II. Les paradigmes que nous quittons — et ceux que nous adoptons
Ce que nous quittons c’est le petionnisme (Leadership pourianiste), c’est la corruption, c’est le boyerisme (vendeur de pays), c’est le duvalierisme (Dictateur); c’est l’aristidisme (Leadership messianique et populiste) mais aussi et surtout:
• Le personnalisme qui remplace les institutions.
• L’improvisation qui dévore les résultats.
• Le clientélisme qui dévore la confiance.
• La rumeur et la violence qui dévorent le bien commun.
• Les promesses sans indicateurs, les calendriers sans sanctions.
Ce que nous adoptons c’est la responsabilité totale; c’est un leadership décomplexé; c’est de la dignité et de la fraternité; c’est du néoprogressisme; l’humilité citoyenne mais surtout:
• La continuité de l’Etat pour tous et pour toutes : Des programmes protégés au-delà des alternances.
• La preuve publique : « Preuves, pas promesses »
• La transparence: Les ressources de la République pour la République
• La coalition d’intérêts explicite : qui gagne quoi, quand, comment — et pourquoi c’est juste.
• La décentralisation responsable : moyens contre résultats, bonus/malus. • Le service civique : 120 h/an pour apprendre la République par l’action. • La parité de considération : la règle égale pour tous, du puissant au modeste.
III. Le contrat de 25 ans (2025–2050)
C’est Frantz Fanon qui disait « Chaque génération doit, dans une relative opacité, découvrir sa mission, la remplir ou la trahir ». Nous avons rendez-vous avec l’histoire et notre contrat avec les prochaines générations, nous connaissons le prix et la durée : 25 ans. C’est notre serment de continuité; c’est:
1. 25 ans de stabilité institutionnelle
2. 25 ans de gouvernance transparente
3. 25 ans d’investissement dans l’éducation nationale
4. 25 ans de production agro-industrielle
5. 25 ans de régénérescence environnementale
6. 25 ans de diplomatie populaire
7. 25 ans de participation constante de la diaspora
8. 25 ans de justice lisible & sécurité de routine
9. 25 ans de souveraineté numérique
10. 25 ans de culture vivante
11. 25 ans de solidarité et de dignité
12. 25 ans de sacrifices
IV. Contre le pronostic noir : notre libre décision
On nous dit que l’histoire se répète, et que 2104–2125 pourrait ressembler à 1804–1825 ou 2004–2025. Nous entendons ce pronostic ; nous le déjouons. Non par incantation, mais par méthode.

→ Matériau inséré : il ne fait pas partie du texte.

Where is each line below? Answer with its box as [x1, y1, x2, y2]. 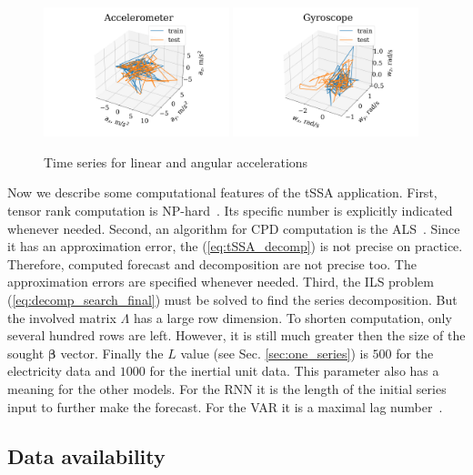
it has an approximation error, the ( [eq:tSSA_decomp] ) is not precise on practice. [7, 237, 463, 256]
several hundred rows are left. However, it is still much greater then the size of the [7, 326, 466, 345]
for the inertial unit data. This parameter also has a [149, 361, 439, 380]
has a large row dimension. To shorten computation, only [133, 308, 452, 327]
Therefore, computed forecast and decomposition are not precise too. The [7, 254, 417, 273]
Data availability [7, 441, 166, 470]
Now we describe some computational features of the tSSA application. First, [7, 183, 438, 202]
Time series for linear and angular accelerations [44, 152, 308, 171]
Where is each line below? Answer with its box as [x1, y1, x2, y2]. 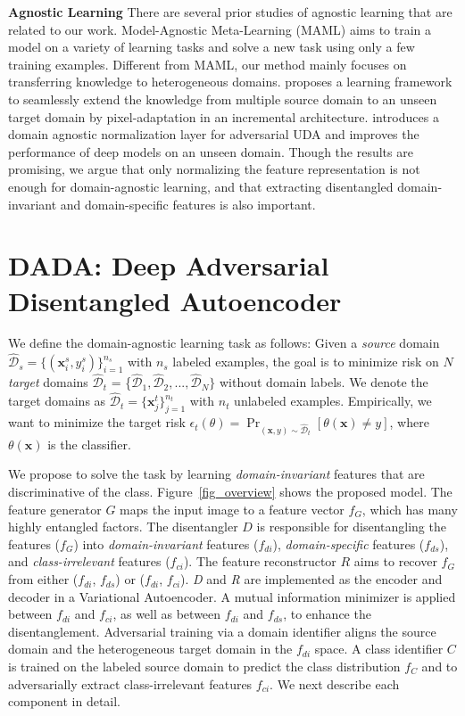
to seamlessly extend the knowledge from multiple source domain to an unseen [8, 89, 437, 108]
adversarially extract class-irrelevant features [8, 674, 253, 693]
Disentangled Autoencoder [8, 282, 342, 318]
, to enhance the [283, 605, 371, 623]
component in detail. [8, 692, 121, 711]
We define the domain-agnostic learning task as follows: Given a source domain [8, 333, 440, 352]
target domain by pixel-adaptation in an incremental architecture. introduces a [8, 107, 439, 126]
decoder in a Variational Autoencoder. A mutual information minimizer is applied [8, 587, 456, 605]
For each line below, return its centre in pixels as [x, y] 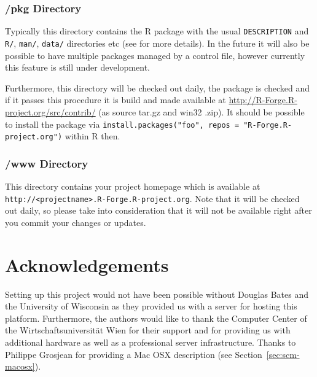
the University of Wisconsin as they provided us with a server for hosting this [151, 306]
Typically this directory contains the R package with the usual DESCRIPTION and [157, 31]
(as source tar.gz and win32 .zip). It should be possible [202, 111]
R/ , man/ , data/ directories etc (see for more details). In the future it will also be [157, 43]
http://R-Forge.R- [263, 100]
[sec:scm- [283, 354]
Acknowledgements [87, 264]
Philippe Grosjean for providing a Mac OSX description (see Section [134, 354]
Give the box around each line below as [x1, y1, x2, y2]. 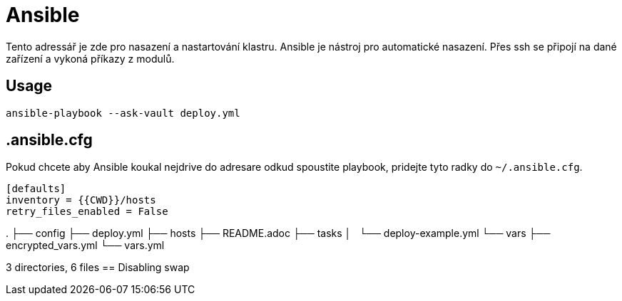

C’est une course à la montre, oui ; mais c’est d’abord un acte de dignité. C’est presque un miracle que nous espérons ; mais la liberté coule encore dans nos veines. Qu’on l’appelle rêve — « un rêve que je vends à bon marché », disent mes amis — qu’on l’appelle fraternité, qu’on l’appelle amour de l’autre : nous avançons sans trembler. Nous ne regardons pas seulement la route derrière nous ; nous contemplons, avec courage, le merveilleux tendu devant nous.
V. La transmission de 2054
Nous prenons la responsabilité de bâtir pendant vingt-cinq ans. Et, le 1ᵉʳ janvier 2054, nous passerons aux prochaines générations un nouveau pays, première puissance culturelle de la Caraïbe, un pays où l’on vient apprendre comment la règle, la preuve et la poésie peuvent cohabiter.
Jusque-là, chaque semaine, ces Polarticles vous exposeront une idée, une preuve, une action. Nous croyons que les idées mènent le monde ; par la pensée partagée, nous vous invitons à vivre déjà la Renaissance que nous bâtissons. Bienvenue dans l’Haïti renaissante du XXIᵉ siècle.